Additional Information : Complete Output of the Analysis
NB1: The following output is specifically intended for researchers and contain details that are fully understandable only by reading the methodology described in Faranda, D., Bourdin, S., Ginesta, M., Krouma, M., Noyelle, R., Pons, F., Yiou, P., and Messori, G.: A climate-change attribution retrospective of some impactful weather extremes of 2021, Weather Clim. Dynam., 3, 1311–1340, https://doi.org/10.5194/wcd-3-1311-2022, 2022.
NB2: Colorscales may vary from the ClimaMeter figure presented above.

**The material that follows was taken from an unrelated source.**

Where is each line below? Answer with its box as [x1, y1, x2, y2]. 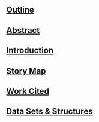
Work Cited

The figure shows the average of surface pressure anomaly (msl) (a), average 2-meter temperatures anomalies (t2m) (e), cumulated total precipitation (tp) (i), and average wind-speed (wspd) in the period of the event. Average of the surface pressure analogs found in the counterfactual [1979-2000] (b) and factual periods [2001-2022] (c), along with corresponding 2-meter temperatures (f, g), cumulated precipitation (j, k), and wind speed (n, o). Changes between present and past analogues are presented for surface pressure ∆slp (d), 2 meter temperatures ∆t2m (h), total precipitation ∆tp (i), and windspeed ∆wspd (p): color-filled areas indicate significant anomalies with respect to the bootstrap procedure. Violin plots for past (blue) and present (orange) periods for Quality Q analogs (q), Predictability Index D (r), Persistence Index Θ (s), and distribution of analogs in each month (t). Violin plots for past (blue) and present (orange) periods for ENSO (u), AMO (v) and PDO (w). Number of the Analogues occurring in each subperiod (blue) and linear trend (black). Values for the peak day of the extreme event are marked by a blue dot. Horizontal bars in panels (q,r,s,u,v,w) correspond to the mean (black) and median (red) of the distributions.